[EXERCISE INPUTS — start]

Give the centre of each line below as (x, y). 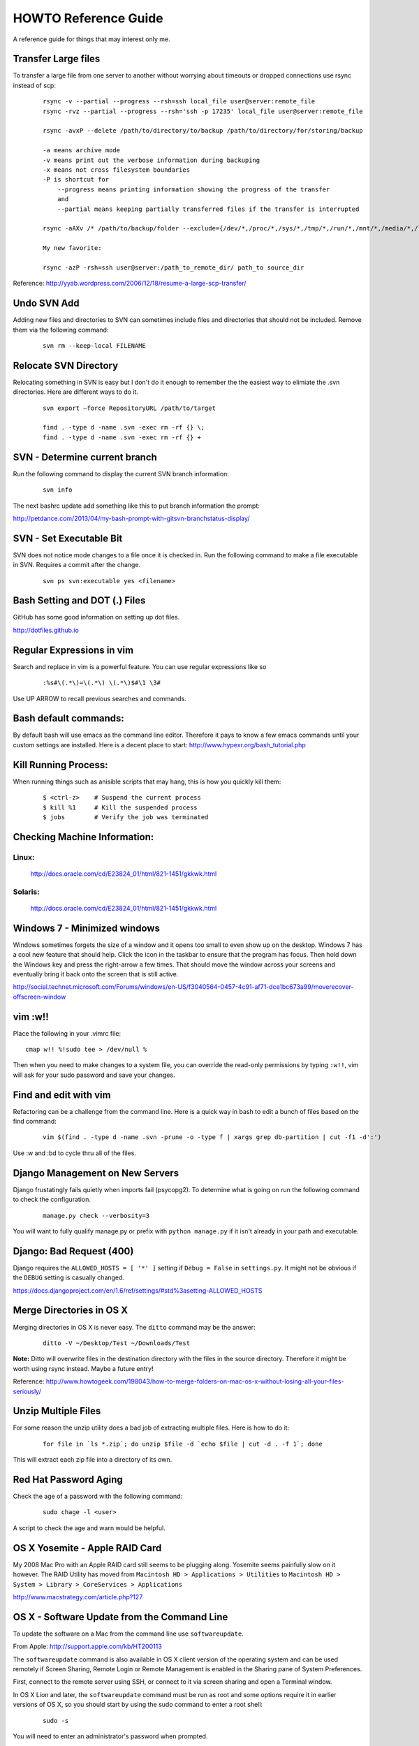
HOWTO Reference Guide (88, 18)
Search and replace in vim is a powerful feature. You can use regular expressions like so (140, 666)
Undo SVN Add (46, 303)
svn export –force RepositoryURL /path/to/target (130, 408)
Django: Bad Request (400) (73, 1251)
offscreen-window (39, 997)
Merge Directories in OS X (71, 1311)
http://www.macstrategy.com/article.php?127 (78, 1597)
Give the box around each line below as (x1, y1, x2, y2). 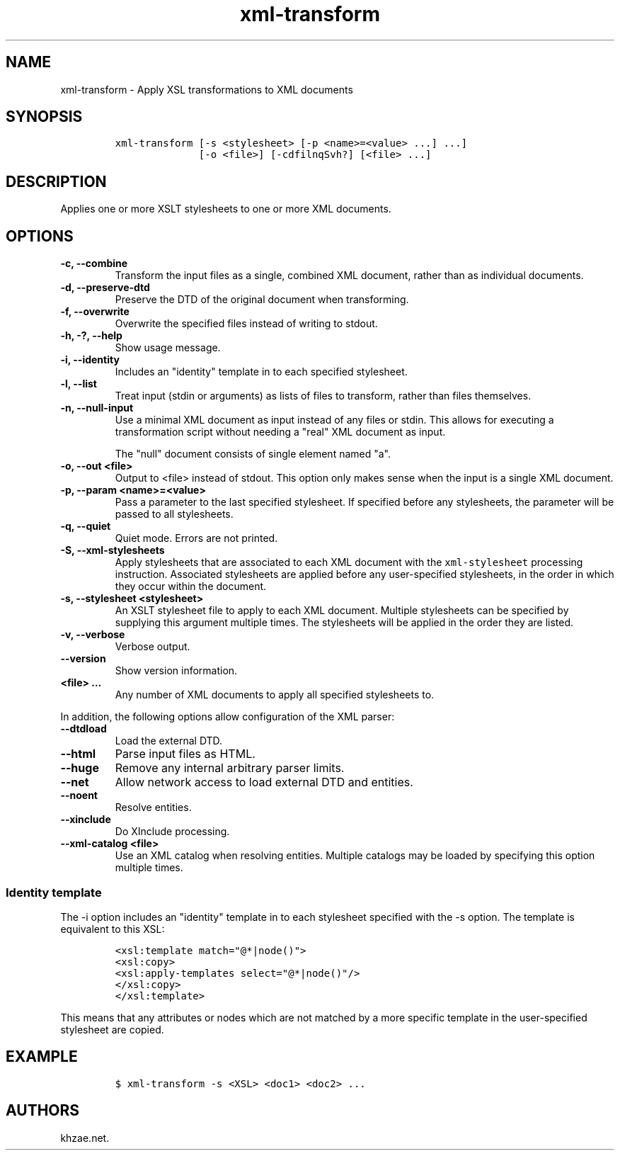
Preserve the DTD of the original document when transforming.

[EXERCISE INPUTS — finish]

■ **WORK TASK**
Write each line exactly as it appears, from the line that holds "Django: Bad Request (400) (73, 1251)" through the closing line of the data above, and leave every picture out.

■ **SOLUTION FOR THIS TASK**
Django: Bad Request (400) (73, 1251)
offscreen-window (39, 997)
Merge Directories in OS X (71, 1311)
http://www.macstrategy.com/article.php?127 (78, 1597)
Give the box around each line below as (x1, y1, x2, y2). 
Preserve the DTD of the original document when transforming.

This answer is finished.